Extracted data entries
******

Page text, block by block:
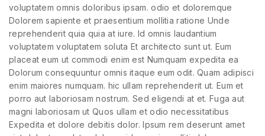
voluptatem omnis doloribus ipsam. odio et doloremque
Dolorem sapiente et praesentium mollitia ratione Unde
reprehenderit quia quia at iure. Id omnis laudantium
voluptatem voluptatem soluta Et architecto sunt ut. Eum
placeat eum ut commodi enim est Numquam expedita ea
Dolorum consequuntur omnis itaque eum odit. Quam adipisci
enim maiores numquam. hic ullam reprehenderit ut. Eum et
porro aut laboriosam nostrum. Sed eligendi at et. Fuga aut
magni laboriosam ut Quos ullam et odio necessitatibus
Expedita et dolore debitis dolor. Ipsum rem deserunt amet
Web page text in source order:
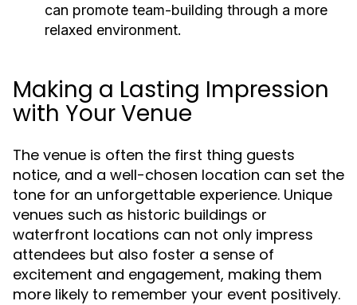
can promote team-building through a more
relaxed environment.
Making a Lasting Impression
with Your Venue
The venue is often the first thing guests
notice, and a well-chosen location can set the
tone for an unforgettable experience. Unique
venues such as historic buildings or
waterfront locations can not only impress
attendees but also foster a sense of
excitement and engagement, making them
more likely to remember your event positively.
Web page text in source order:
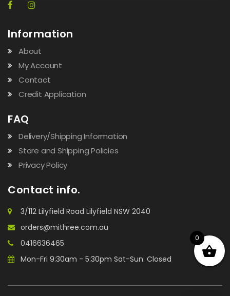
Information
About
My Account
Contact
Credit Application
FAQ
Delivery/Shipping Information
Store and Shipping Policies
Privacy Policy
Contact info.
3/112 Lilyfield Road Lilyfield NSW 2040
orders@mithree.com.au
0416636465
Mon-Fri 9:30am - 5:30pm Sat-Sun: Closed
0
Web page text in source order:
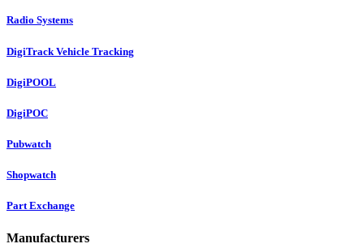
Radio Systems
DigiTrack Vehicle Tracking
DigiPOOL
DigiPOC
Pubwatch
Shopwatch
Part Exchange
Manufacturers
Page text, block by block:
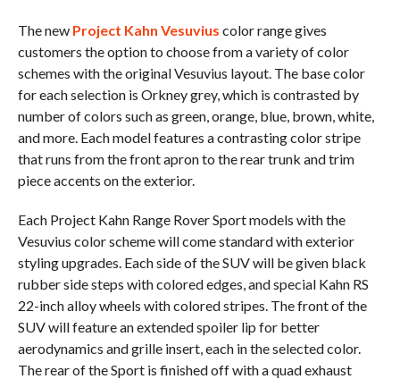
The new Project Kahn Vesuvius color range gives
customers the option to choose from a variety of color
schemes with the original Vesuvius layout. The base color
for each selection is Orkney grey, which is contrasted by
number of colors such as green, orange, blue, brown, white,
and more. Each model features a contrasting color stripe
that runs from the front apron to the rear trunk and trim
piece accents on the exterior.
Each Project Kahn Range Rover Sport models with the
Vesuvius color scheme will come standard with exterior
styling upgrades. Each side of the SUV will be given black
rubber side steps with colored edges, and special Kahn RS
22-inch alloy wheels with colored stripes. The front of the
SUV will feature an extended spoiler lip for better
aerodynamics and grille insert, each in the selected color.
The rear of the Sport is finished off with a quad exhaust
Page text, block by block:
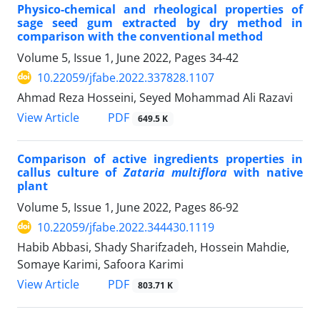
Physico-chemical and rheological properties of
sage seed gum extracted by dry method in
comparison with the conventional method
Volume 5, Issue 1, June 2022, Pages 34-42
10.22059/jfabe.2022.337828.1107
Ahmad Reza Hosseini, Seyed Mohammad Ali Razavi
View Article
PDF 649.5 K
Comparison of active ingredients properties in
callus culture ofZataria multiflorawith native
plant
Volume 5, Issue 1, June 2022, Pages 86-92
10.22059/jfabe.2022.344430.1119
Habib Abbasi, Shady Sharifzadeh, Hossein Mahdie,
Somaye Karimi, Safoora Karimi
View Article
PDF 803.71 K
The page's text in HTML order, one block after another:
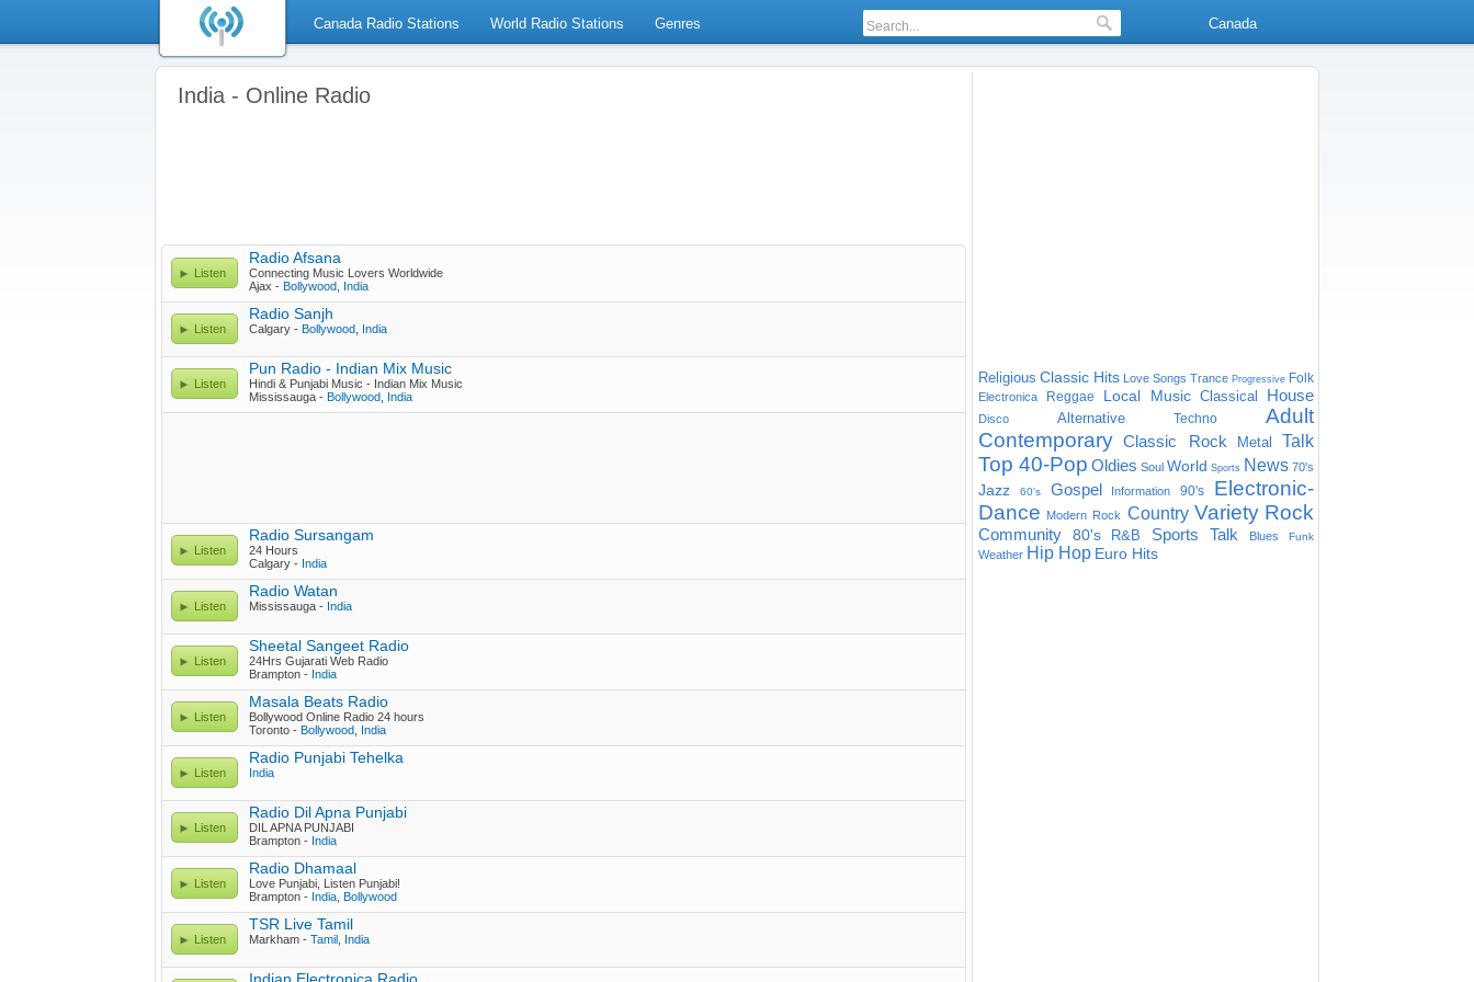
Canada Radio Stations World Radio Stations Genres Canada
India - Online Radio
Listen
Radio Afsana
Connecting Music Lovers Worldwide
Ajax - Bollywood India
Listen
Radio Sanjh
Calgary - Bollywood India
Listen
Pun Radio - Indian Mix Music
Hindi & Punjabi Music - Indian Mix Music
Mississauga - Bollywood India
Listen
Radio Sursangam
24 Hours
Calgary - India
Listen
Radio Watan
Mississauga - India
Listen
Sheetal Sangeet Radio
24Hrs Gujarati Web Radio
Brampton - India
Listen
Masala Beats Radio
Bollywood Online Radio 24 hours
Toronto - Bollywood India
Listen
Radio Punjabi Tehelka
India
Listen
Radio Dil Apna Punjabi
DIL APNA PUNJABI
Brampton - India
Listen
Radio Dhamaal
Love Punjabi, Listen Punjabi!
Brampton - India Bollywood
Listen
TSR Live Tamil
Markham - Tamil India
Religious Classic Hits Love Songs Trance Progressive Folk
Electronica Reggae Local Music Classical House
Disco Alternative Techno
Adult
Contemporary Classic Rock Metal Talk
Top 40-Pop Oldies Soul World Sports News 70's
Jazz 60's Gospel Information 90's
Electronic-
Dance Modern Rock Country Variety Rock
Community 80's R&B Sports Talk Blues Funk
Weather Hip Hop Euro Hits
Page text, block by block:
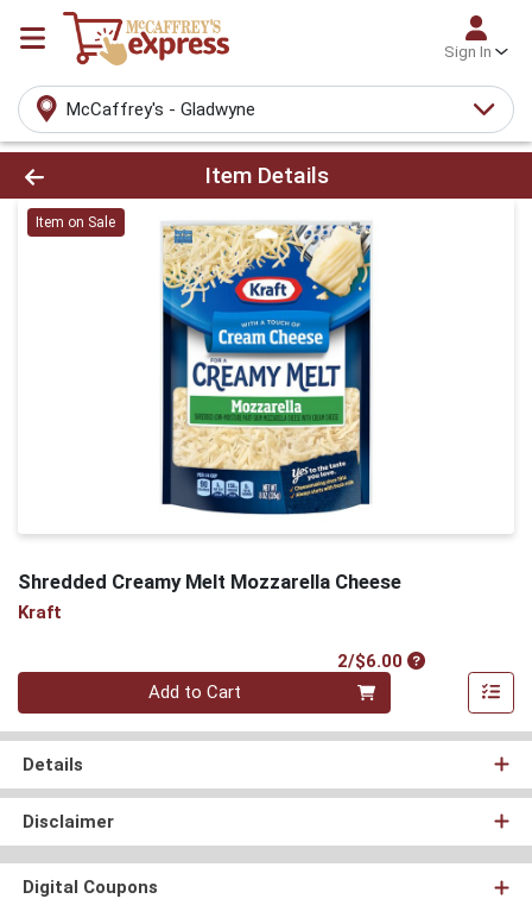
Sign In
McCaffrey's - Gladwyne
Product Details Page
Item Details
Item on Sale
Shredded Creamy Melt Mozzarella Cheese
Kraft
2/$6.00Product Price
Quantity 0
Add to Cart
Details
Disclaimer
Digital Coupons

******

◆ **EXERCISE DIRECTIONS**:
Leaving out any images, restate every record word for word.

◆ **RESULT FOR THIS TASK**:
Page text, block by block:
voluptatem omnis doloribus ipsam. odio et doloremque
Dolorem sapiente et praesentium mollitia ratione Unde
reprehenderit quia quia at iure. Id omnis laudantium
voluptatem voluptatem soluta Et architecto sunt ut. Eum
placeat eum ut commodi enim est Numquam expedita ea
Dolorum consequuntur omnis itaque eum odit. Quam adipisci
enim maiores numquam. hic ullam reprehenderit ut. Eum et
porro aut laboriosam nostrum. Sed eligendi at et. Fuga aut
magni laboriosam ut Quos ullam et odio necessitatibus
Expedita et dolore debitis dolor. Ipsum rem deserunt amet
Web page text in source order:
can promote team-building through a more
relaxed environment.
Making a Lasting Impression
with Your Venue
The venue is often the first thing guests
notice, and a well-chosen location can set the
tone for an unforgettable experience. Unique
venues such as historic buildings or
waterfront locations can not only impress
attendees but also foster a sense of
excitement and engagement, making them
more likely to remember your event positively.
Web page text in source order:
Information
About
My Account
Contact
Credit Application
FAQ
Delivery/Shipping Information
Store and Shipping Policies
Privacy Policy
Contact info.
3/112 Lilyfield Road Lilyfield NSW 2040
orders@mithree.com.au
0416636465
Mon-Fri 9:30am - 5:30pm Sat-Sun: Closed
0
Web page text in source order:
Radio Systems
DigiTrack Vehicle Tracking
DigiPOOL
DigiPOC
Pubwatch
Shopwatch
Part Exchange
Manufacturers
Page text, block by block:
The new Project Kahn Vesuvius color range gives
customers the option to choose from a variety of color
schemes with the original Vesuvius layout. The base color
for each selection is Orkney grey, which is contrasted by
number of colors such as green, orange, blue, brown, white,
and more. Each model features a contrasting color stripe
that runs from the front apron to the rear trunk and trim
piece accents on the exterior.
Each Project Kahn Range Rover Sport models with the
Vesuvius color scheme will come standard with exterior
styling upgrades. Each side of the SUV will be given black
rubber side steps with colored edges, and special Kahn RS
22-inch alloy wheels with colored stripes. The front of the
SUV will feature an extended spoiler lip for better
aerodynamics and grille insert, each in the selected color.
The rear of the Sport is finished off with a quad exhaust
Page text, block by block:
Physico-chemical and rheological properties of
sage seed gum extracted by dry method in
comparison with the conventional method
Volume 5, Issue 1, June 2022, Pages 34-42
10.22059/jfabe.2022.337828.1107
Ahmad Reza Hosseini, Seyed Mohammad Ali Razavi
View Article
PDF 649.5 K
Comparison of active ingredients properties in
callus culture ofZataria multiflorawith native
plant
Volume 5, Issue 1, June 2022, Pages 86-92
10.22059/jfabe.2022.344430.1119
Habib Abbasi, Shady Sharifzadeh, Hossein Mahdie,
Somaye Karimi, Safoora Karimi
View Article
PDF 803.71 K
The page's text in HTML order, one block after another:
Canada Radio Stations World Radio Stations Genres Canada
India - Online Radio
Listen
Radio Afsana
Connecting Music Lovers Worldwide
Ajax - Bollywood India
Listen
Radio Sanjh
Calgary - Bollywood India
Listen
Pun Radio - Indian Mix Music
Hindi & Punjabi Music - Indian Mix Music
Mississauga - Bollywood India
Listen
Radio Sursangam
24 Hours
Calgary - India
Listen
Radio Watan
Mississauga - India
Listen
Sheetal Sangeet Radio
24Hrs Gujarati Web Radio
Brampton - India
Listen
Masala Beats Radio
Bollywood Online Radio 24 hours
Toronto - Bollywood India
Listen
Radio Punjabi Tehelka
India
Listen
Radio Dil Apna Punjabi
DIL APNA PUNJABI
Brampton - India
Listen
Radio Dhamaal
Love Punjabi, Listen Punjabi!
Brampton - India Bollywood
Listen
TSR Live Tamil
Markham - Tamil India
Religious Classic Hits Love Songs Trance Progressive Folk
Electronica Reggae Local Music Classical House
Disco Alternative Techno
Adult
Contemporary Classic Rock Metal Talk
Top 40-Pop Oldies Soul World Sports News 70's
Jazz 60's Gospel Information 90's
Electronic-
Dance Modern Rock Country Variety Rock
Community 80's R&B Sports Talk Blues Funk
Weather Hip Hop Euro Hits
Page text, block by block:
Sign In
McCaffrey's - Gladwyne
Product Details Page
Item Details
Item on Sale
Shredded Creamy Melt Mozzarella Cheese
Kraft
2/$6.00Product Price
Quantity 0
Add to Cart
Details
Disclaimer
Digital Coupons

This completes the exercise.